Christmas was great.



 It snowed in Texas!

We had oh so much fun that day. Phylene was in town for Lincoln's surgery but he ended up with RSV. I had taken Lincoln into the pediatrician for what I suspected was a cold and an ear infection. Within an hour the pediatrician had called an ambulance and we got a "fun" little ride to the hospital. Lincoln was only breathing at 75% but after some scary breathing treatments, we went home that same night! And I thought he had an ear infection...guess I won't be getting that mother of the year award after all. I was so close. Here's to hoping for next year.

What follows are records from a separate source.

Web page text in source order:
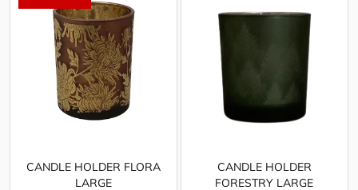
CANDLE HOLDER FLORA
LARGE
CANDLE HOLDER
FORESTRY LARGE
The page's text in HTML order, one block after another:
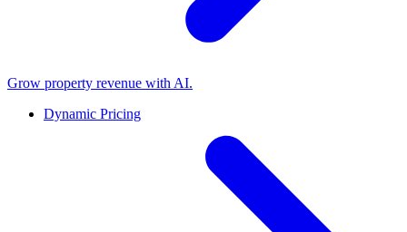
Grow property revenue with AI.
Dynamic Pricing
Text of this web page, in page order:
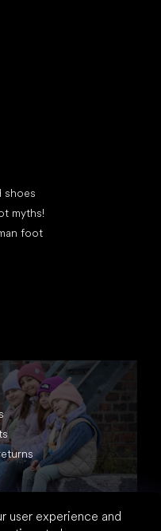
user experience and
shoes
myths!
foot
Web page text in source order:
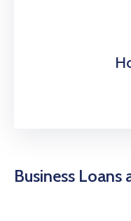
Business Loans
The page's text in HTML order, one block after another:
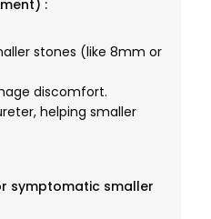
:
stones (like 8mm or
discomfort.
helping smaller
symptomatic smaller
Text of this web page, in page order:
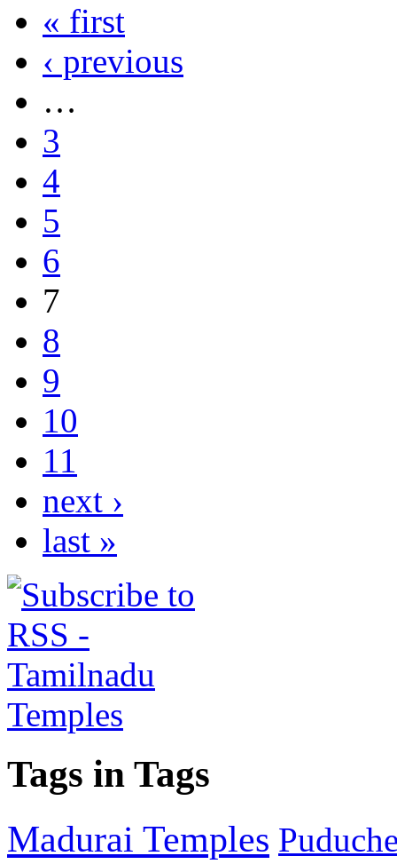
« first
‹ previous
…
3
4
5
6
7
8
9
10
11
next ›
last »
Tags in Tags
Madurai Temples
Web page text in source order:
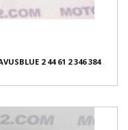
2 44 61 2 346 384
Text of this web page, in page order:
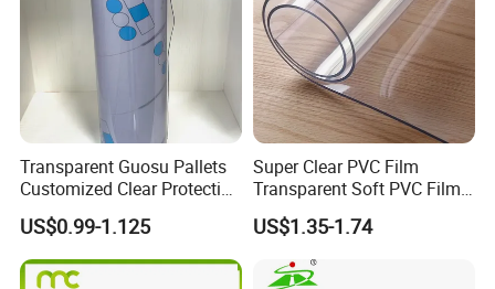
Transparent Guosu Pallets
Customized Clear Protective
Cover Soft PVC Film
US$0.99-1.125
Super Clear PVC Film
Transparent Soft PVC Film
for Table Cover
US$1.35-1.74
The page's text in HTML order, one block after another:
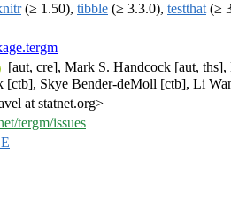
(≥ 1.50), tibble (≥ 3.3.0), testthat (≥
[aut, cre], Mark S. Handcock [aut,
[ctb], Skye Bender-deMoll [ctb], Li
at statnet.org>
tergm/issues
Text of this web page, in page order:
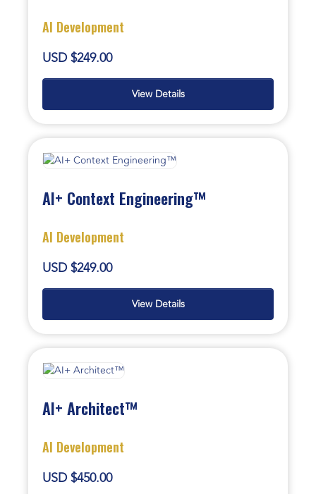
AI Development
USD $249.00
View Details
AI+ Context Engineering™
AI Development
USD $249.00
View Details
AI+ Architect™
AI Development
USD $450.00
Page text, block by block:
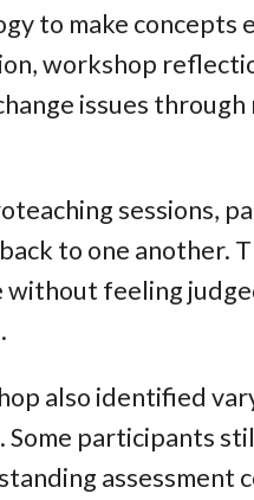
to make concepts
workshop
issues
sessions,
to one another.
without feeling
also identified
Some participants
assessment
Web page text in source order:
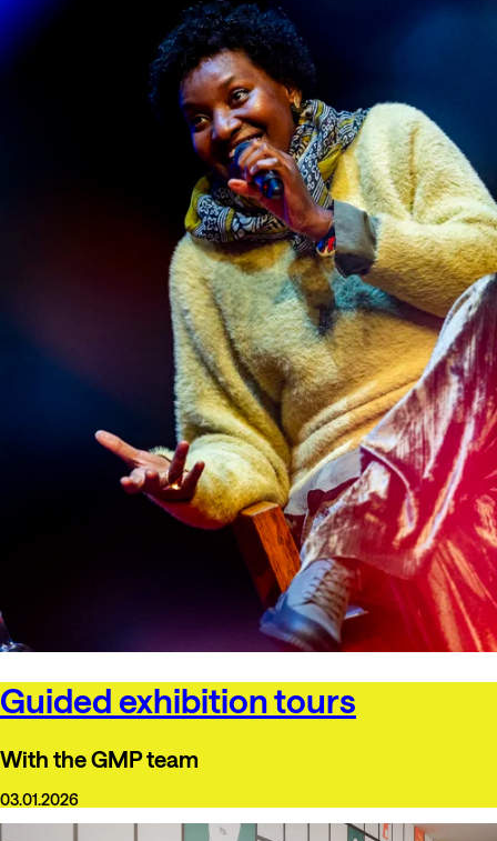
Guided exhibition tours
With the GMP team
03.01.2026
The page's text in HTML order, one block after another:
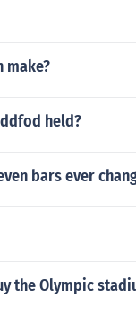
make?
held?
bars ever
the Olympic
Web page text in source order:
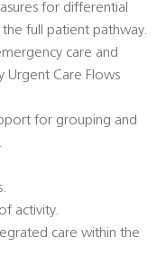
for differential
full patient pathway.
care and
Urgent Care Flows
for grouping and
activity.
care within the
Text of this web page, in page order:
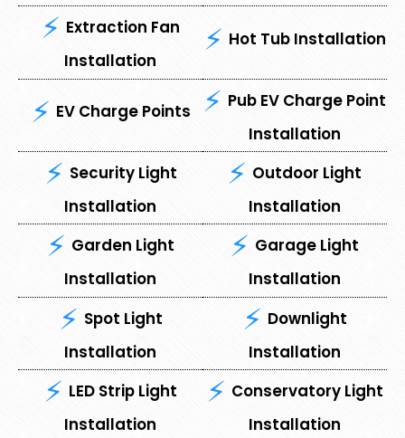
Extraction Fan
Installation
Hot Tub Installation
EV Charge Points
Pub EV Charge Point
Installation
Security Light
Installation
Outdoor Light
Installation
⁠Garden Light
Installation
⁠Garage Light
Installation
Spot Light
Installation
⁠Downlight
Installation
LED Strip Light
Installation
Conservatory Light
Installation
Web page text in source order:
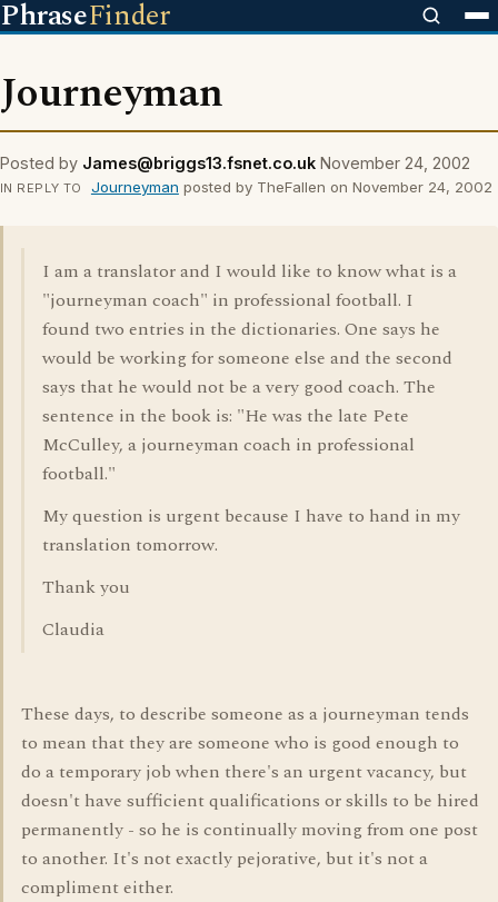
PhraseFinder
Journeyman
Posted by James@briggs13.fsnet.co.uk November 24, 2002
IN REPLY TO Journeyman posted by TheFallen on November 24, 2002
I am a translator and I would like to know what is a
"journeyman coach" in professional football. I
found two entries in the dictionaries. One says he
would be working for someone else and the second
says that he would not be a very good coach. The
sentence in the book is: "He was the late Pete
McCulley, a journeyman coach in professional
football."
My question is urgent because I have to hand in my
translation tomorrow.
Thank you
Claudia
These days, to describe someone as a journeyman tends
to mean that they are someone who is good enough to
do a temporary job when there's an urgent vacancy, but
doesn't have sufficient qualifications or skills to be hired
permanently - so he is continually moving from one post
to another. It's not exactly pejorative, but it's not a
compliment either.
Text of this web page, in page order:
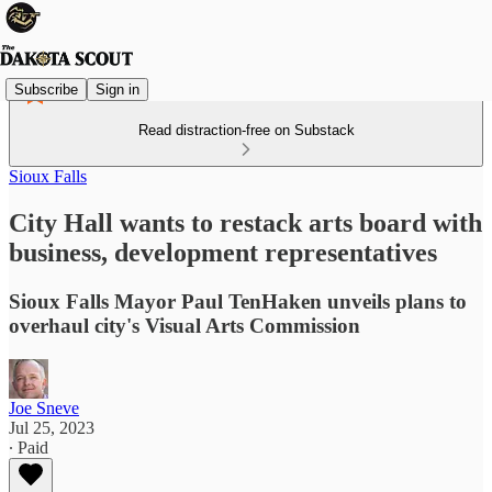
Subscribe Sign in
Read distraction-free on Substack
Sioux Falls
City Hall wants to restack arts board with
business, development representatives
Sioux Falls Mayor Paul TenHaken unveils plans to
overhaul city's Visual Arts Commission
Joe Sneve
Jul 25, 2023
∙ Paid
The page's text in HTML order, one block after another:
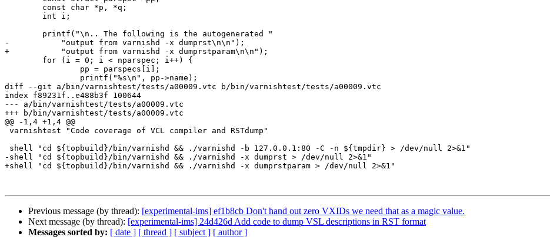
-	    "output from varnishd -x dumprst\n\n");
+	    "output from varnishd -x dumprstparam\n\n");
diff --git a/bin/varnishtest/tests/a00009.vtc b/bin/varnishtest/tests/a00009.vtc
index f89231f..e488b3f 100644
--- a/bin/varnishtest/tests/a00009.vtc
+++ b/bin/varnishtest/tests/a00009.vtc
@@ -1,4 +1,4 @@
-shell "cd ${topbuild}/bin/varnishd && ./varnishd -x dumprst > /dev/null 2>&1"
+shell "cd ${topbuild}/bin/varnishd && ./varnishd -x dumprstparam > /dev/null 2>&1"
Previous message (by thread): [experimental-ims] ef1b8cb Don't hand out zero VXIDs we need that as a magic value.
Next message (by thread): [experimental-ims] 24d426d Add code to dump VSL descriptions in RST format
Messages sorted by: [ date ] [ thread ] [ subject ] [ author ]
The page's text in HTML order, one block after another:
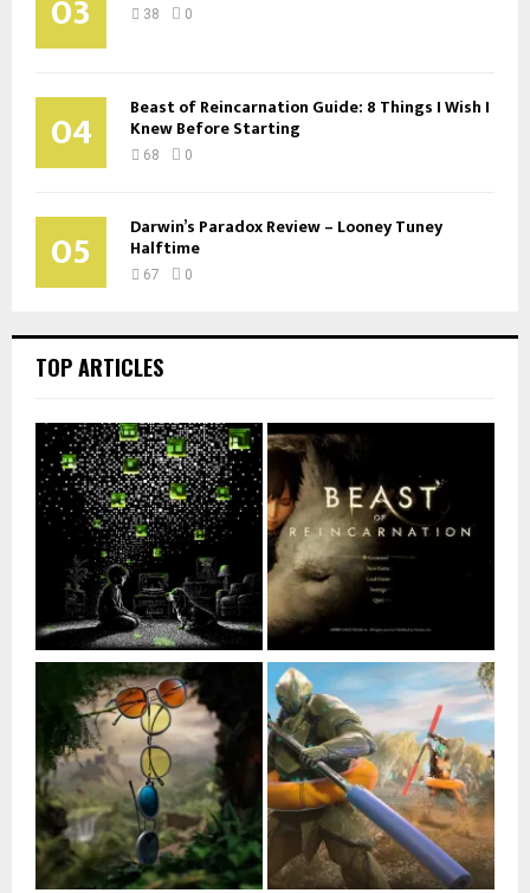
03 38 0
04 Beast of Reincarnation Guide: 8 Things I Wish I
Knew Before Starting
68 0
05 Darwin’s Paradox Review – Looney Tuney
Halftime
67 0
TOP ARTICLES
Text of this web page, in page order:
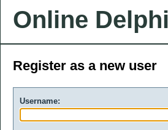
Online
Register as a new user
Username:
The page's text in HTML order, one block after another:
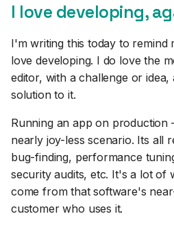
I love developing,
I'm writing this today to remind
love developing. I do love the
editor, with a challenge or
solution to it.
Running an app on production
nearly joy-less scenario. Its all
bug-finding, performance
security audits, etc. It's a lot of
come from that software's
customer who uses it.
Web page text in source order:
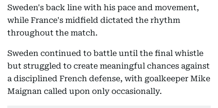
Sweden's back line with his pace and movement,
while France's midfield dictated the rhythm
throughout the match.
Sweden continued to battle until the final whistle
but struggled to create meaningful chances against
a disciplined French defense, with goalkeeper Mike
Maignan called upon only occasionally.
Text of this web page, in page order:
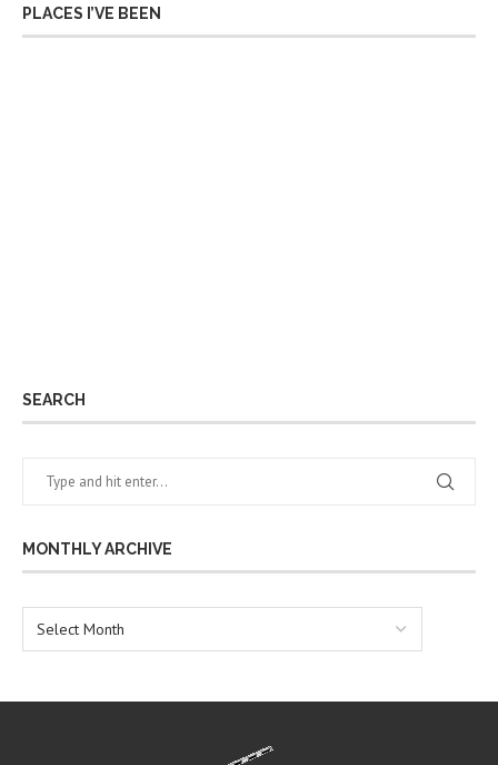
PLACES I’VE BEEN
SEARCH
MONTHLY ARCHIVE

Anyways, since Lincoln will have to have a breathing tube during his surgery we have to make sure he is totally healthy for his surgery, which is now going to be Feb. 21st. I am getting more nervous as it is getting closer. Tonight Lincoln decided to put some of my anxiety to rest. I had put Lincoln in his crib to play with some toys while I got Sydie and Liam ready for bed. All of a sudden, I look over to see Lincoln standing up! HE STANDS! Just last week at his 9 month appointment, I was told he should be standing by now. Of course, I was a little concerned about this. WELL, he stands! Milestone nailed. Next up is kicking fibromytosis's butt.